Recover Contrast Coordinator

This step describes how the Contrast Coordinator can be recovered after a restart.

Applicability

This step is necessary only when the Coordinator needs to be restarted.

Prerequisites

  1. A running Contrast deployment

How-to

This page guides you through the process of connecting to the Coordinator and restoring its state.

Connect to the Contrast Coordinator

The released Coordinator resource includes a LoadBalancer definition we can use.

coordinator=$(kubectl get svc coordinator -o=jsonpath='{.status.loadBalancer.ingress[0].ip}')
Port-forwarding of Confidential Containers

kubectl port-forward uses a Container Runtime Interface (CRI) method that isn't supported by the Kata shim. If you can't use a public load balancer, you can deploy a port-forwarding pod to relay traffic to a Contrast pod:

apiVersion: v1
kind: Pod
metadata:
name: port-forwarder-coordinator
spec:
containers:
- name: port-forwarder
image: alpine/socat
args:
- -d
- TCP-LISTEN:1313,fork
- TCP:coordinator:1313
resources:
requests:
memory: 50Mi
limits:
memory: 50Mi

Upstream tracking issue: https://github.com/kata-containers/kata-containers/issues/1693.

Recovery

If the Contrast Coordinator restarts, it enters recovery mode and waits for an operator to provide key material. For demonstration purposes, you can simulate this scenario by deleting the Coordinator pod.

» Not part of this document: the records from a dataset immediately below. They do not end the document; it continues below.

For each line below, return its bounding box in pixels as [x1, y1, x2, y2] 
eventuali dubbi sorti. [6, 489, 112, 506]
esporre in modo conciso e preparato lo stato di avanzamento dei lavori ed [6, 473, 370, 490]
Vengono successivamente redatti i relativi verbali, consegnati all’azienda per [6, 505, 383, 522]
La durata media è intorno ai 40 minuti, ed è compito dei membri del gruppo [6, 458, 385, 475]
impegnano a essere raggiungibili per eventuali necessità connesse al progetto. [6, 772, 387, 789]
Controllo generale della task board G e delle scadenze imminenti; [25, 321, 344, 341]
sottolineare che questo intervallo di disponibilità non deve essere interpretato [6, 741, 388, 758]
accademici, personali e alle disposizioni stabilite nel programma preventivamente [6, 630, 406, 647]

kubectl delete pod -l app.kubernetes.io/name=coordinator

Kubernetes schedules a new pod, but that pod doesn't have access to the key material the previous pod held in memory and can't issue certificates for workloads yet. You can confirm this by running verify again, or you can restart a workload pod, which should stay in the initialization phase. However, you can recover the Coordinator using the secret seed and the seed share owner key in your working directory.

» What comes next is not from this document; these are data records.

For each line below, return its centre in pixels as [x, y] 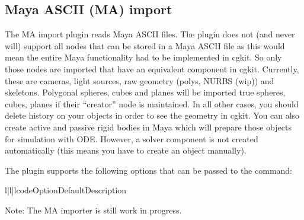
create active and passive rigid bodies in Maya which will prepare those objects [148, 127]
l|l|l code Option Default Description [66, 190]
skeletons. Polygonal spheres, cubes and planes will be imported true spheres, [145, 92]
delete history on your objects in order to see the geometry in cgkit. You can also [152, 115]
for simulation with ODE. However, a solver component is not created [132, 138]
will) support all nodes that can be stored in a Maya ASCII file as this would [145, 45]
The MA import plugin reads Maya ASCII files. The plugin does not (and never [150, 34]
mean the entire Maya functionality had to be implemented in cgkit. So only [143, 57]

contrast recover -c "${coordinator}:1313"

Now that the Coordinator is recovered, all workloads should pass initialization and enter the running state. You can now verify the Coordinator again, which should return the same manifest you set before.

warning

The recovery process invalidates the mesh CA certificate: existing workloads won't be able to communicate with workloads newly spawned. All workloads should be restarted after the recovery succeeded.